Analysing the data (only for ILCSOFT users)

Marlin processors used to analyse the simulated data. They were used for CDR results. In order to compile them: please initialise ILCSoft environment first.

mkdir build; cd build
cmake -C $ILCSOFT/ILCSoft.cmake ..
make install

This will create a library for HitAnalysis processor, that should be then added to MARLIN_DLL variable:

export MARLIN_DLL=/path_to_the_library/HitAnalysis.so:$MARLIN_DLL

In the subdirectory steering is provided an initial simple Marlin steering file. It takes as input the simulated file(s) of lcio format created with ddsim in the previos steps

<parameter name="LCIOInputFiles"> INPUTFILE.slcio </parameter>

The user can put the path of multiple files.

    <parameter name="MaxRecordNumber" value="0" />

means that the script will run over all events in the files. Alternatively the user can set the desired number of events. Also it should be ensured that the geometry file set at:

    <parameter name="DD4hepXMLFile" type="string"> COMPACTFILE.xml  </parameter>

under the InitDD4hep processor it is exactly the same as the one used for full simulation. This steering file contains the minimal number of Marlin processors in order to analyse a full simulated file of LCIO format and produce an output root file having a tree that holds some useful variables for background analysis. E.g, in this tree one can find:

• simX, simY, simZ showing the positions of the bkg hits
• Secondary: if true, the hit comes from a secondary particle, produced via the interaction of the pairs with the detector material
• vtxX, vtxY, vtxZ showing the vertex of the particle that created the hit
• simPDG it gives the PDG code of the particle that made the hit
• hitTime: the time that the hit was created
• hitNrg: the energy deposited at the hit
• SubDet, Layer: giving the subdetector and the layer that the hit is located

along with some other variables and plots, out of which quite interesting is the gNoOfHits histogram that shows the average number of hits per subdetector. To run this steering file the user should first source the ILCSOFT (and add the path of the library to MARLIN_DLL) and then simply "Marlin steer_marlin.xml".

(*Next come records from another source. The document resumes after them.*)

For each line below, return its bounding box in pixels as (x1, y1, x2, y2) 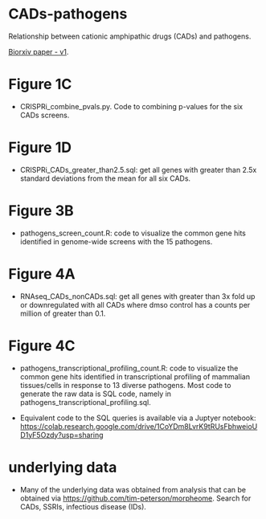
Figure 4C (8, 337, 76, 354)
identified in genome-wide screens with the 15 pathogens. (19, 236, 213, 246)
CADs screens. (19, 110, 70, 120)
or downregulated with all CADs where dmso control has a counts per (19, 300, 251, 309)
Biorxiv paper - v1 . (8, 47, 69, 56)
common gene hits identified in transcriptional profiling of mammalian (19, 371, 251, 382)
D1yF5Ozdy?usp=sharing (19, 430, 104, 439)
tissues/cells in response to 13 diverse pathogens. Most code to (19, 380, 231, 390)
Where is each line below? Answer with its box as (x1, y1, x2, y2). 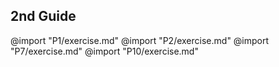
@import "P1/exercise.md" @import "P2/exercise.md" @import (10, 34, 270, 46)
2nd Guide (10, 8, 77, 25)
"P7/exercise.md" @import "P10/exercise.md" (10, 45, 199, 57)

GP production of \gamma\gamma hadrons

In order to produce \gamma\gamma to hadrons with GP, we need to add the following commands inside the configuration file acc.dat

hadron_ratio=100000;
do_hadrons=3;
store_hadrons=1;

while switching off pair production:

do_pairs= 0;

"do_hadrons = 3;" will make GP to produce a hadron.dat file, which contains the produced partons, with the same cross-section parametrisation as Pythia does. "hadron_ratio=100000;" is the weight factor with which the cross section of the hadronic interaction is scaled. As a second step, we invoke Pythia to do the fragmentation. To do so, we use the "hades" library from Daniel Schulte, which allows to feed the GuineaPig's output to Pythia. Finally we translate the Pythia's output to .HEPEvt style events. To perform the last 2 steps, we can use the tar file at

https://github.com/Voutsi/FCCee_IR_Backgrounds/blob/master/ggToHadrons/hadron.tar.gz

This file was made by Dominik Arominski, and contains the HADES library. Please unpack it and follow the instructions given in the README file.